Стоя на холмистом берегу Невы, я тешил взор зеленеющими просторами. Тамо и сямо вспыхивали золотом шпили башен и купола церквей. Тамо и сямо кипели лихорадочные работы по укреплению берега каменными глыбами. Сотни мастеров, подмастерьев и чёрных рабочих сновали подле бессчётных телег с дроблёным камнем и песком, дюжие мужики чугунною бабою с копров[70] вбивали сваи, крик и шум доносился, бегали собаки, толпился праздный люд всякого сословия, а по Неве скользили галиоты,[71] барки гребные суда и расписанные красками гондолы с застеклёнными каютами, откуда выглядывали вельможные дамы. Несмотря на студёную воду, прачки в белых платках и подоткнутых юбках стирали на мостках бельё, и корзины их стерегли мальчики, то ссорившиеся между собою, то игравшие в непонятные мне игры, – подбрасывали на ладонях чёрные и белые камешки.
Напротив Васильевского острова тянулись дровяные склады, подлежавшие скорому сносу. Тут разгружали и складывали брёвна, пилили их и кололи на дрова, и вязанки проданных дров увозились на телегах. За складами, по берегам, заросшим кустарником, простолюдины, как и прежде, ловили рыбу.
По булыжной мостовой Большой Морской с громким перестуком катились коляски, экипажи, кареты, проезжали с растерянными лицами конные курьеры, сновали понурые пешие и при звуках музыки иногда маршировала какая-нибудь гренадёрская рота из расквартированных в столице полков, но ни удали, ни усердия не находил я в солдатах и офицерах.
При каждом мосту поставлена была будка, и важные будочники с алебардами то и дело задирали обывателей.
Как отличался нынешний Петербург от того, каким я знавал его прежде! Будто пропало ощущение юности и не стало уже простёртой некогда над градом десницы Великого Зиждителя, молча стыли под небом синие пространства. Предписанные Петром Первым правила застройки, видимо, совсем уже были позабыты, и я находил самый дерзостный вызов завета и в казённых зданиях, и в жилых домах вельмож, и в постройках, назначенных для торговых и работных людей.

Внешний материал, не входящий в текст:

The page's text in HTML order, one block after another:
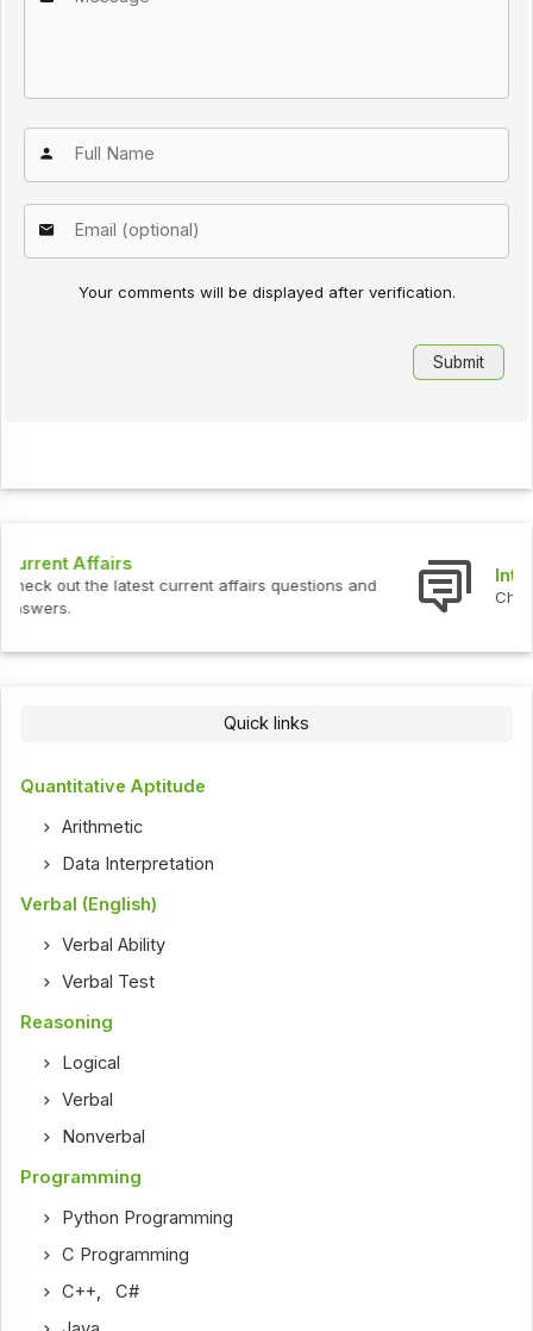
Your comments will be displayed after verification.
Interview Questions
Check out the latest interview questions and answers.
Quick links
Quantitative Aptitude
Arithmetic
Data Interpretation
Verbal (English)
Verbal Ability
Verbal Test
Reasoning
Logical
Verbal
Nonverbal
Programming
Python Programming
C Programming
C++,C#
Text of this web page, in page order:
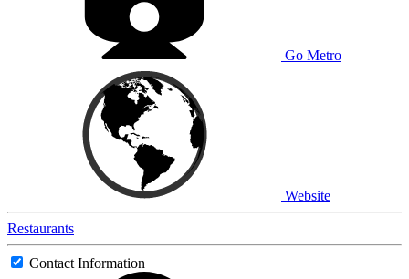
Go Metro
Website
Restaurants
Contact Information
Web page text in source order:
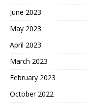
June 2023
May 2023
April 2023
March 2023
February 2023
October 2022
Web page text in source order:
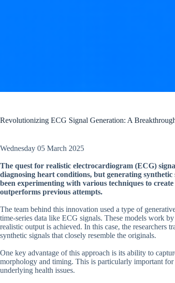
Revolutionizing ECG Signal Generation: A
Wednesday 05 March 2025
The quest for realistic electrocardiogram (ECG)
diagnosing heart conditions, but generating
been experimenting with various techniques to
outperforms previous attempts.
The team behind this innovation used a type of
time-series data like ECG signals. These models work
realistic output is achieved. In this case, the researchers
synthetic signals that closely resemble the originals.
One key advantage of this approach is its ability to
morphology and timing. This is particularly important
underlying health issues.
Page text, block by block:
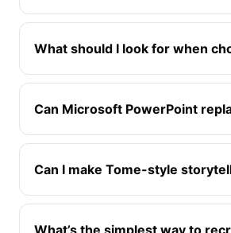
What should I look for when
Can Microsoft PowerPoint
Can I make Tome-style
What’s the simplest way to
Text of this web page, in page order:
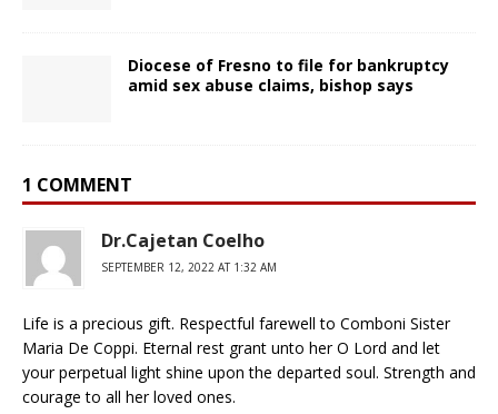
Diocese of Fresno to file for bankruptcy
amid sex abuse claims, bishop says
1 COMMENT
Dr.Cajetan Coelho
SEPTEMBER 12, 2022 AT 1:32 AM
Life is a precious gift. Respectful farewell to Comboni Sister
Maria De Coppi. Eternal rest grant unto her O Lord and let
your perpetual light shine upon the departed soul. Strength and
courage to all her loved ones.
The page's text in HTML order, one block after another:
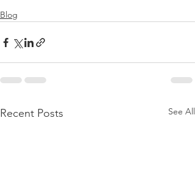
Blog
Recent Posts See All
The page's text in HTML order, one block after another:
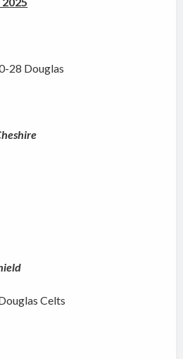
28 Douglas
Celts

Без радости уже созерцал я любимые мною прежде Никольскую и Успенскую церкви, а также церковь Смольного монастыря, всё ещё не достроенную, даже почти и не продвинувшуюся в постройке с тех пор, как я бывал подле неё с приятелями из Шляхетного кадетского корпуса.[72] Таковую же незавершённую картину представлял Большой гостиный двор, о коем трезвонили, что это наипросторнейшее в целом мире сооружение.
Мрачный вид являли собою строения на Заячьем острову. Я вдруг открыл, что Петропавловский собор не только не выражает русских устремлений к свободе и празднику духа, но и враждебен им, как враждебны все самые знаменитые в столице дома: ансамбль Двенадцати коллегий, дворцы Меншикова, Строганова, палаты Смирнова и Кикина: дразнили они сердце чужою красотой и чужою силою. Более всего смущал меня отныне Зимний царский дворец, возведённый на месте бывших бивуачных лагерей. Здание превосходило всё окружение своею надменностью, поражая обескураживающей бестолковщиной в обилии украшавших его фигур и всяческой лепнины. Иностранцы не скрывали, что это дурной вкус и в Европе никто и никогда не стал бы строить такового здания. Их спрашивали, зачем же осмеливается иностранец строить его в России, коли б не стал строить нигде в Европе? «Сие ж в России, – отвечали они с усмешкою. – Оттого мы и любим Россию, что в ней можно делать то, что неможно делать у себя на родине!» Зловещее сквозило в двусмысленной шутке. Узрел я и то, чего прежде не примечали очи мои: мёртвую линию, разделявшую роскошь и власть от нищеты и бесправия. Сразу за Сенным рынком ходили заморённые дети и куры, на шестах сушилось драное бельё, а на крыльцах сидели кое-как одетые старушки – отогревали на весеннем солнышке замёрзшие кости. Тут во всякое время можно было встретить похоронное шествие – и с попом, и без оного…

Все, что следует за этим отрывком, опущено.